PHOTO CREDIT · Lat Archive
Cosa resterà del 2016
venerdì 30 dicembre 2016 · Amarcord
tempo di lettura: 3 minuti
Prende il titolo e scappa, è Rosberg il personaggio del 2016. Formichina diligente, ragazzo normale e campione misurato. In stato di grazia e stato di culo. Vince, ma ne esce svuotato: molla tutto a cinque giorni dalla consacrazione di Abu Dhabi. Chiude la carriera al vertice e libera un volante caldissimo per il quale telefona chiunque.
Gli scontri di famiglia alla Mercedes. Il primo a Barcellona: dopo il via Rosberg perde velocità sulla mappatura sbagliata, Hamilton l’attacca all’interno, lui stringe, spazio per entrambi non ce n’è, la corsa della Mercedes finisce in una nuvola di sabbia. Per i commissari è incidente di gara. Quello di Spielberg invece no: all’ultimo giro Hamilton acchiappa Rosberg in testa, cerca la mossa per la vittoria e c’è il contatto, Rosberg viene riconosciuto colpevole, Hamilton continua e va a vincere.
L’ascesa di Max Verstappen. Red Bull dopo il Gran Premio di Russia declassa Kvyat in Toro Rosso e promuove Verstappen. Che subito trionfa a Barcellona, brucia tutti i riferimenti statistici per età, è più giovane anche di chi vince in GP2 e GP3. A fine anno risulta il più attivo nei sorpassi. Ma la sua stagione non è solo lodi e show: sbatte in qualifica a Montecarlo, è folle in difesa estrema a Spa. Al punto che prima della fine dell’anno la Fia sotto pressione – soprattutto di Vettel e Raikkonen – mette al bando quella manovra del passettino in frenata.
La regressione della Ferrari. L’anno scatta coi proclami di Marchionne, poi la rossa comincia a patire le noie tecniche, il muretto a sbagliare impietosamente le strategie. Il nervosismo si fa sentire: a luglio esce Allison, Vettel dopo il Canada ottusamente se la prende con la stampa, la Gazzetta gli risponde a tono. Cioè stupidamente. E Maranello d’estate deve rettificare un commento sospetto di Arrivabene sul rinnovo del contratto di Seb. Baldisserri, che la Ferrari l’ha vissuta vincente, in un’intervista osserva: “Non sono più un team, ma un gruppo di persone spaventate”.

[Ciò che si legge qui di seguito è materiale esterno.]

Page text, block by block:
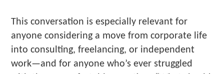
This conversation is especially relevant for
anyone considering a move from corporate life
into consulting, freelancing, or independent
work—and for anyone who’s ever struggled

Il debutto al labirinto di Baku. Lunghissima, scenografica e in certi punti strettissima, la pista all’inizio non piace: “Un passo indietro in termini di sicurezza”, l’affondo di Button. Ma Baku oggettivamente segna un nuovo successo politico e commerciale della Formula 1 globalizzata che va a correre dovunque.
La (non) riforma delle qualifiche. A tre settimane dal via del mondiale, cambia il formato delle qualifiche: eliminazioni progressive, fino a lasciare solamente due auto in lotta per la pole. C’è malcontento tra team e piloti, la Ferrari può mettere il veto e non lo fa, la novità non piace nemmeno a Ecclestone che ne voleva una più radicale. A Melbourne il copione per lo spettacolo fallisce miseramente. E in Cina torna tutto come prima.
La (non) riforma dei team radio. Quello sulle qualifiche non è l’unico ripensamento dell’anno: a Melbourne entra in vigore un regolamento più restrittivo sulle conversazioni via radio, si può intervenire solo se c’è un problema sulla macchina. A Budapest invece arriva la rettifica, il divieto che valeva dovunque viene meno in pitlane.